Does combining different prepared foods count as cooking? Yes.

After our snackage and wandering a bit more, we took a mini-tour of madrid and its architecture. I noticed one lady on our tour had a Sounders hat on, so I asked if she was from Seattle. She was, as well as her husband and two daughters, and we eventually discovered that we live down the street from each other. So crazy. On top of that, we also found out that Kert used to counsel the younger daughter in summer camp. Even with me looking like hobo the clown, the family invited Kert and I over to hang out. Good people.



Some of the beautiful buildings we passed on our walking tour.


Our tour ended right at one of the Museums we wanted to visit: the Prado. Supposedly, it has the greatest collection of art in Europe...and it was free. So Kim and I went and randomly bumped into our friend Kamel, whom we met in Barcelona, waiting in line for the Prado as well. Just so you know that I actually looked around the museum, my favorite painting was Goya's painting of Saturn eating one of his children. Creepy and awesome.

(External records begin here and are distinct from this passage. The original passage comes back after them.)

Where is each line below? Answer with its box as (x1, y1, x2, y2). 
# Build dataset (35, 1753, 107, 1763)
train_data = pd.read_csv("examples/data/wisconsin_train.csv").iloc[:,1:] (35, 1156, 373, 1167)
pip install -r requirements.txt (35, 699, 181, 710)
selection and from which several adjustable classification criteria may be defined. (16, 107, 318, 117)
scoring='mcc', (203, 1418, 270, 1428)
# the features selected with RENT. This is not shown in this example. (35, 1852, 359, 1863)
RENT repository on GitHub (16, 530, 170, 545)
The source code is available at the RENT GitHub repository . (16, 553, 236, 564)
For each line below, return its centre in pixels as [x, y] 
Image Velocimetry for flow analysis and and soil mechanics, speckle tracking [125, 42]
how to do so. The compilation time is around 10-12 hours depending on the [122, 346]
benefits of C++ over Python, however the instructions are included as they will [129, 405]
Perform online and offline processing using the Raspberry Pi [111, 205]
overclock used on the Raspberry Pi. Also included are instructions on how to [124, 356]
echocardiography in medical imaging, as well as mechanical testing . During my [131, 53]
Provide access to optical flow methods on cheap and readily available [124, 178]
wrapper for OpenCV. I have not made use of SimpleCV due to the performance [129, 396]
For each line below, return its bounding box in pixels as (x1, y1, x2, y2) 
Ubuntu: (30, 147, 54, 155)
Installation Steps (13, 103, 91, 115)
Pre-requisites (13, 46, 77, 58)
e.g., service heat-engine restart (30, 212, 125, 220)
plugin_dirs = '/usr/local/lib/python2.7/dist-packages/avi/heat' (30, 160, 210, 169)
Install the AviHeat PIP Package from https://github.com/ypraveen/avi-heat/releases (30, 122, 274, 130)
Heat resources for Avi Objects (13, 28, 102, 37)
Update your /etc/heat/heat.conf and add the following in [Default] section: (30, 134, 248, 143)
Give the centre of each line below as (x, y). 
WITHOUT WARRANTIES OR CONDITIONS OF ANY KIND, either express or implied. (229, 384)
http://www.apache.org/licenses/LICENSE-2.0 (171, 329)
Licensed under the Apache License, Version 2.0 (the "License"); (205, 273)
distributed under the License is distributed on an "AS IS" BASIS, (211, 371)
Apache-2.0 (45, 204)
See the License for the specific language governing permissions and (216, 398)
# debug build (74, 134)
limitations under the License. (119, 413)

What did I tell you? Creepy and awesome.

Our buddy, Kamel!

The next day, after Kim and I returned to the aforementioned calamari sandwich place with bravas sauce on our mind, we went to a famous churro place called San Gines. Javier Bardem has been there, so you know it's the real deal. Once we finished our churros with chocolate, we jetted to Retiro park, a beautiful and sprawling park with a lake in the middle. We took a little afternoon siesta there then headed over to another awesome (and free!) museum: The Reina Sofia contemporary art museum. Again, to convince you that I actually paid attention to something, I enjoyed Dali's stuff. Yup, that's a real guy.


Definitely better portion control than my first experience in Granada.

Beautiful Retiro Park.



Some interesting Japanese art at the Reina Sofia.

Interesting indeed.

Proof!


Of course, we ended our time together with another gelato run and some 30 Rock on my netbook. My 11 days with Kim were a blast and I was really sad to see her go. She's definitely the best, and if you don't agree, I'll fight you...as long as you're behind a gate.

Some tasty bruschetta for our last meal in Madrid...

along with some manhole sized personal pizzas.

Before heading to Italy, I Macgyver'd my backpack into working condition.